Expect rice with just about everything served at Oasis. It’s so abundant that even with shared entrees, some rice is still likely to make its way home in a to-go container. In some cases, meats and vegetables are blended into the rice. The zerban dishes mix meat with a saffron rice pilaf and an abundance of raisins, but unfortunately none of the potatoes promised on the menu. A meatless entree, and one of the few not to come with rice, is a platter of six balls of falafel made from a mix of chickpeas and fava beans and served with a yogurt sauce in the center.
Although Yemen is an arid land, it also has an extensive coastline. It’s therefore unsurprising that one of the stars of the menu is fish. There are only two seafood entrees listed — a whole golden pompano either grilled or fried, but this is a corner of the menu not to be overlooked. The fish is coated in an assertive red sauce before cooking, butterflied, and served with a few slices of lime. There are still a few bones left when it arrives at the table, but even once those are removed, the fish, along with the accompanying platter of rice pilaf, is a hearty entree suitable for sharing.

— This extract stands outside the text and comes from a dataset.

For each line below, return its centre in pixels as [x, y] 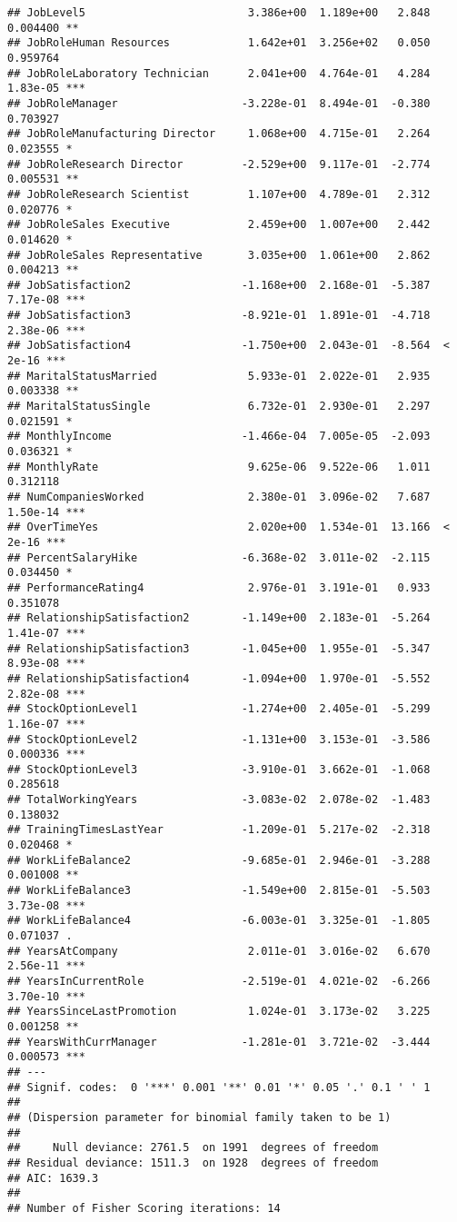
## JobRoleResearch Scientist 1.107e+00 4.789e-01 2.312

Another distinctly Yemeni dish worth sampling is the salteh, a stew in which a spicy tomato sauce flavored with helba, more commonly known in the U.S. as fenugreek, bubbles at seemingly volcanic temperatures as it is brought to the table in a cast iron vessel. The stew’s other ingredients can vary. Once it was mostly beans with a little meat; another time it was corn, peas, and rice. Fahseh is a similar stew with more abundant braised meat within and pieces of flatbread to use as utensils in scooping the lamb or chicken and absorbing the zesty sauce.
Although Oasis identifies itself as a bakery as much as a restaurant, the supply of pastry is irregular. During two out of three visits, none was available. When it is, customers can have anything they want, as long as it’s baklava. That’s not a negative since it comes in myriad shapes ff(triangular, square, trapezoidal, and cylindrical) and stuffed with a variety of fillings, including mixed nuts, pistachios, and almonds. If there’s no pastry available on any given day, a few sweet items hidden in the entree menu offer dates, bananas, bread, and cream in various combinations.
There are also fruit smoothies that can function as liquid desserts. A refrigerated case with Mexican Coke and bottled yogurt drinks, along with a self-service station with complimentary spiced black tea, completes the beverage selection. Pay at the counter when done with the meal and take satisfaction in having gone beyond the bleak headlines to experience another side of Yemen, a country with a heritage that goes back thousands of years before the current spate of bad news. The good news is that the culinary aspect of that tradition is now available in Tempe.